The outputs from this project provide estimates of risk for illness among consumers of raw oysters (average nationwide yearly incidence of 4,750 cases per year, with a range from 1,000 to 16,000 cases - for the Gulf Coast, 25 (winter), 1,200 (spring), 3,000 (summer), and 400 (fall); for the Pacific Northwest, 15 (spring) and 50 (summer); for the Mid-Atlantic, 10 (spring) and 12 (summer); and for the Northeast Atlantic, 12 (spring), 30 (summer) and 7 (fall)). Risks increase with increasing levels of total V. parahaemolyticus and therefore pathogenic strains of V. parahaemolyticus.

The model made it possible to develop a mathematical means of relating potential microbiological criteria with both the predicted percentage of illness prevented and the predicted percentage of the oyster landings that would no longer be available to consumers if the criterion could be implemented with 100% efficiency. Retail surveys of oysters, clinical studies and outbreak investigations, have shown that the guidance level of 10,000 viable V. parahaemolyticus cells/gram of oyster meat may not be relevant to safety. Simulations on the rate of illness caused by oyster-servings where the levels of V. parahaemolyticus at harvest are at or above 10,000 cells/g suggest that approximately 15% of the illnesses are associated with the consumption of oysters containing greater than 10,000 V. parahaemolyticus/g at time of harvest. This is a consequence of the fact that higher levels of pathogenic V. parahaemolyticus are more likely to occur with higher levels of total V. parahaemolyticus. Nevertheless, even at these high levels, the risk of illness per serving is still comparatively low. Comparing the number of servings that cause illness to those that don't, the simulations demonstrate that on average 0.6% of the servings result in illness when V. parahaemolyticus levels are at 10,000 cells/g or above.

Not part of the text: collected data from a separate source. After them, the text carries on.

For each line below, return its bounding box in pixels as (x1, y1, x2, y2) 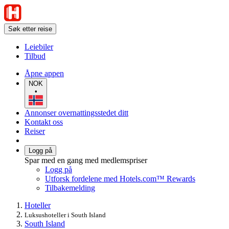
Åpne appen (25, 69, 64, 78)
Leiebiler (25, 42, 53, 51)
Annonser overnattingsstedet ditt (25, 108, 128, 117)
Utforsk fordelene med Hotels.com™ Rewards (45, 174, 195, 183)
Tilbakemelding (45, 183, 95, 192)
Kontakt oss (25, 117, 63, 126)
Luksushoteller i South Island (25, 211, 106, 219)
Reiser (25, 126, 45, 135)
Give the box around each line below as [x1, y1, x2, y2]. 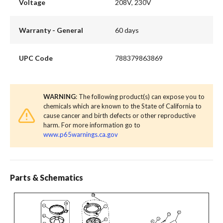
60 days [115, 25, 139, 34]
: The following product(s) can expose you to [76, 93, 205, 101]
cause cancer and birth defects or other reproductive [43, 111, 196, 120]
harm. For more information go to [43, 121, 140, 129]
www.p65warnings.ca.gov [43, 130, 118, 139]
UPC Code [18, 53, 53, 62]
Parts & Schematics [10, 173, 83, 183]
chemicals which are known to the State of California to [43, 102, 202, 111]
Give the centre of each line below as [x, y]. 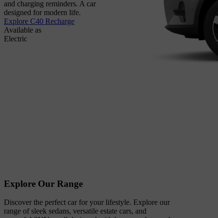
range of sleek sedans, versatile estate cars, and [75, 211]
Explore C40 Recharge [39, 21]
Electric [16, 39]
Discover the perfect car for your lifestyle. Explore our [87, 202]
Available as [23, 30]
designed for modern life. [42, 13]
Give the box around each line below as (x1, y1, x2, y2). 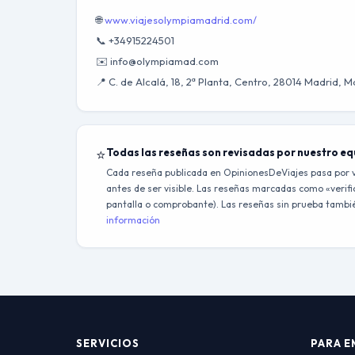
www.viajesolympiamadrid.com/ (105, 13, 257, 26)
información (106, 214, 160, 226)
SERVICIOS (76, 337, 139, 349)
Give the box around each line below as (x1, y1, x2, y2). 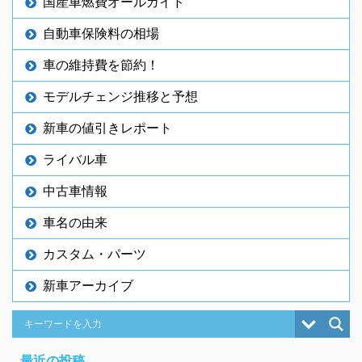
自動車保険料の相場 (43, 24, 159, 41)
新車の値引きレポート (43, 119, 172, 136)
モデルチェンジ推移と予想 (43, 87, 198, 104)
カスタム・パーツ (43, 245, 146, 262)
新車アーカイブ (43, 276, 133, 293)
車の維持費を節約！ (43, 56, 159, 73)
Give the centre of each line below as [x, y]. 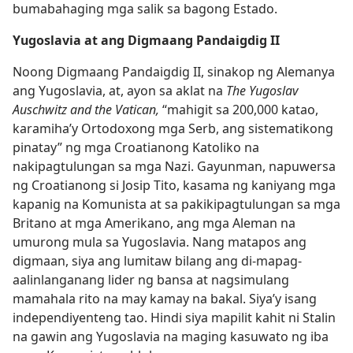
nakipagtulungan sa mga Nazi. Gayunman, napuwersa [174, 166]
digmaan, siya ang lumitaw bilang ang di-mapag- [157, 261]
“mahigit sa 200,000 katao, [239, 110]
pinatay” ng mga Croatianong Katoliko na [136, 147]
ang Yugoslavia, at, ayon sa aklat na [119, 91]
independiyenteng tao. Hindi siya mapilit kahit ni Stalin [174, 318]
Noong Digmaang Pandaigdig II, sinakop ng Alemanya [174, 72]
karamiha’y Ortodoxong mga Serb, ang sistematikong [173, 128]
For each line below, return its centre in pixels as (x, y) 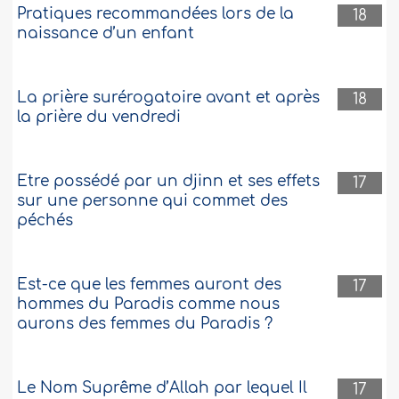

The risk assessment team addressed the questions that it was charged with as described below.

Data Gaps and Future Research Needs

Deficiencies of the current research with respect to risk assessment were identified in order to suggest future research or further data gathering to reduce uncertainties.

In conclusion, this risk assessment significantly advances our ability to describe our current state of knowledge about this important foodborne pathogen, while simultaneously providing a framework for integrating and evaluating the impact of new scientific knowledge on enhancing public health.

The results of this draft risk assessment on V. parahaemolyticus are influenced by the assumptions and data sets that were used to develop the exposure assessment and hazard characterization. These results, particularly the predicted estimates of risk for illness among consumers of raw oysters, and the most significant parameters, which influence the incidence of illness, could change as a result of future data obtained from the Interim Control Plan and the FDA actively seeking new information, scientific opinions, or data during the public comment period. It is anticipated that periodic updates to the risk model will continue to reduce the degree of uncertainty associated with risk estimates, and that this will assist in making the best possible decisions, policies, and measures for reducing the risk posed by V. parahaemolyticus in raw molluscan shellfish.